Ive had my rec tec for over a year. Also did a lot of research before I bought it. Rec-tec was at the top of the list along with yoder. Ive cooked brisket, ribs, steaks, chicken and everything has come out great. Briskets have had great smoke rings. I know its hard to believe but its really hard to mess up anything on this pellet grill with the precise temp controller it uses. Slap a brisket on using a maverick et-732 smoke till internal is 150-160 wrap till internal of 195-205 and they come out perfect everytime. Babybacks at 275 for 3 hrs and st Louis style at 275 for 4 hrs. One of the main reasons I bought a pellet grill was that I enjoyed bbq but really didn't have the patience to babysit a charcoal pit for long cooks.

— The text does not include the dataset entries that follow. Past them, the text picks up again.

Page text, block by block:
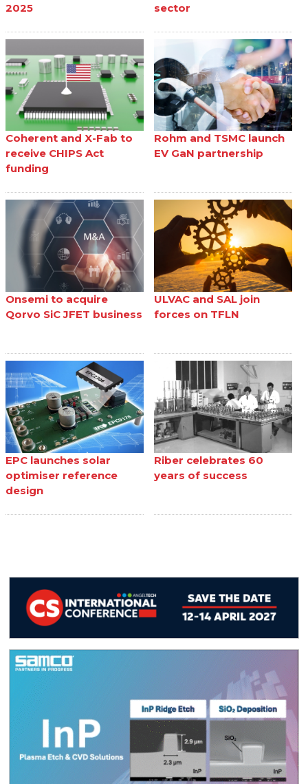
2025
sector
Coherent and X-Fab to
receive CHIPS Act
funding
Rohm and TSMC launch
EV GaN partnership
Onsemi to acquire
Qorvo SiC JFET business
ULVAC and SAL join
forces on TFLN
EPC launches solar
optimiser reference
design
Riber celebrates 60
years of success
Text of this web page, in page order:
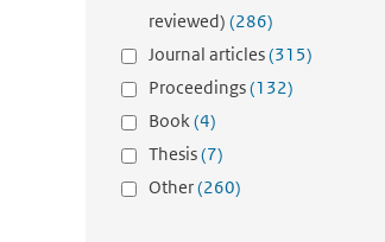
reviewed) (286)
Journal articles(315)
Proceedings(132)
Book(4)
Thesis(7)
Other(260)
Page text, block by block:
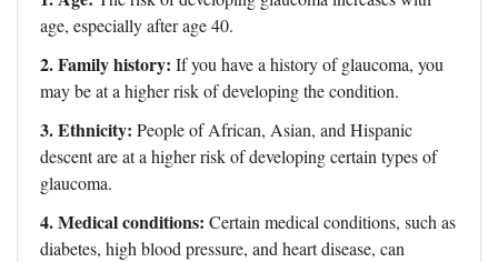
age, especially after age 40.
2. Family history: If you have a history of glaucoma, you
may be at a higher risk of developing the condition.
3. Ethnicity: People of African, Asian, and Hispanic
descent are at a higher risk of developing certain types of
glaucoma.
4. Medical conditions: Certain medical conditions, such as
diabetes, high blood pressure, and heart disease, can
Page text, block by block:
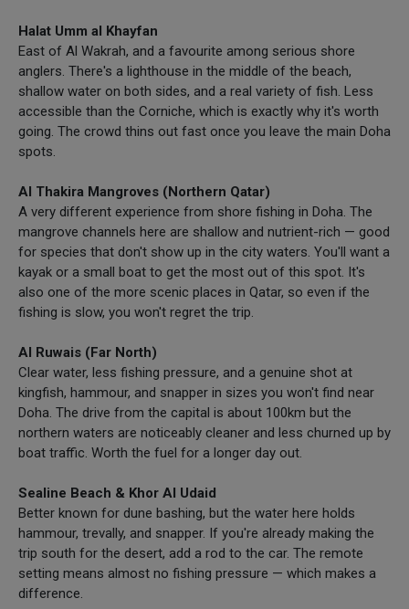
Halat Umm al Khayfan
East of Al Wakrah, and a favourite among serious shore
anglers. There's a lighthouse in the middle of the beach,
shallow water on both sides, and a real variety of fish. Less
accessible than the Corniche, which is exactly why it's worth
going. The crowd thins out fast once you leave the main Doha
spots.
Al Thakira Mangroves (Northern Qatar)
A very different experience from shore fishing in Doha. The
mangrove channels here are shallow and nutrient-rich — good
for species that don't show up in the city waters. You'll want a
kayak or a small boat to get the most out of this spot. It's
also one of the more scenic places in Qatar, so even if the
fishing is slow, you won't regret the trip.
Al Ruwais (Far North)
Clear water, less fishing pressure, and a genuine shot at
kingfish, hammour, and snapper in sizes you won't find near
Doha. The drive from the capital is about 100km but the
northern waters are noticeably cleaner and less churned up by
boat traffic. Worth the fuel for a longer day out.
Sealine Beach & Khor Al Udaid
Better known for dune bashing, but the water here holds
hammour, trevally, and snapper. If you're already making the
trip south for the desert, add a rod to the car. The remote
setting means almost no fishing pressure — which makes a
difference.
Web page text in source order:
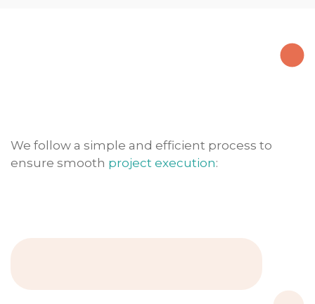
We follow a simple and efficient process to
ensure smooth project execution:
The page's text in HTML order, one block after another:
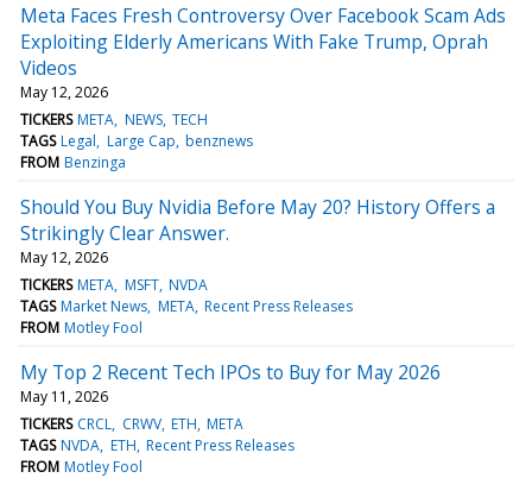
Meta Faces Fresh Controversy Over Facebook Scam Ads
Exploiting Elderly Americans With Fake Trump, Oprah
Videos
May 12, 2026
TICKERS META NEWS TECH
TAGS Legal Large Cap benznews
FROM Benzinga
Should You Buy Nvidia Before May 20? History Offers a
Strikingly Clear Answer.
May 12, 2026
TICKERS META MSFT NVDA
TAGS Market News META Recent Press Releases
FROM Motley Fool
My Top 2 Recent Tech IPOs to Buy for May 2026
May 11, 2026
TICKERS CRCL CRWV ETH META
TAGS NVDA ETH Recent Press Releases
FROM Motley Fool
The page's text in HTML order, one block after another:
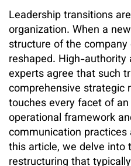
Leadership transitions
organization. When a
structure of the
reshaped. High-
experts agree that such
comprehensive strategic
touches every facet of
operational framework
communication
this article, we delve into
restructuring that
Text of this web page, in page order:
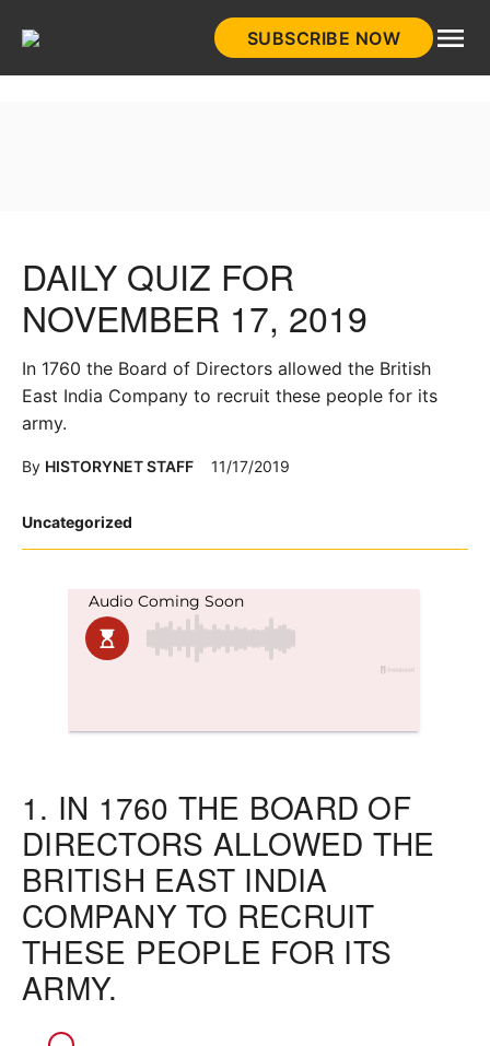
SUBSCRIBE NOW
Posted
Uncategorized
DAILY QUIZ FOR
NOVEMBER 17, 2019
In 1760 the Board of Directors allowed the British
East India Company to recruit these people for its
army.
By HISTORYNET STAFF 11/17/2019
1. IN 1760 THE BOARD OF
DIRECTORS ALLOWED THE
BRITISH EAST INDIA
COMPANY TO RECRUIT
THESE PEOPLE FOR ITS
ARMY.
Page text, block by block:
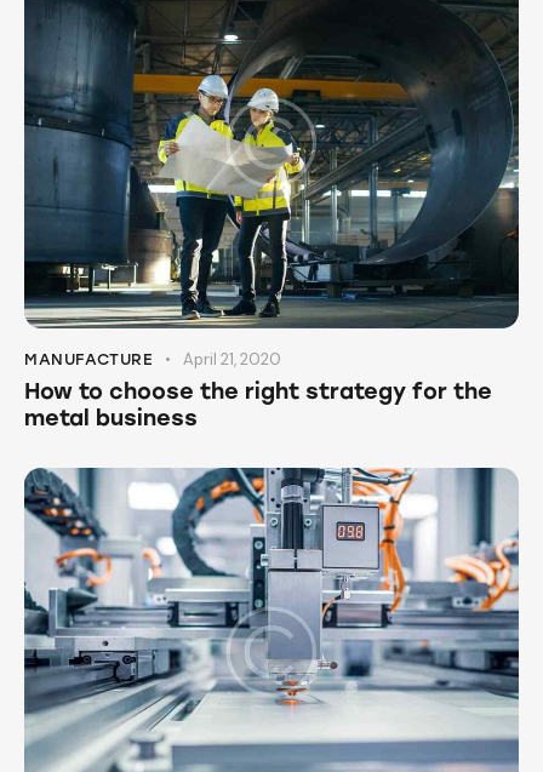
MANUFACTURE April 21, 2020
How to choose the right strategy for the
metal business

Major plus is its so easy to use my wife can throw on some ribs while im out fishing and we'll have em for dinner/lunch when I get in.


----------



## JamesAggie (Jun 28, 2012)

How do you guys feel about the rec tec pellets? Gonna put in my order soon and am thinking of getting the platinum package along with it.


----------



## cabolew (Aug 12, 2005)

Might want to check texaspellets.com They are in Conroe. I got a great deal from them on like a dozen bags of pellets. You can go and pick them up to save cost of shipping. Great selection of pellets and rubs. I use them in my PG500 from cookshack.


----------



## bvpurvis (Feb 24, 2014)

i just ordered a rec tec! ant wait to try it out!


----------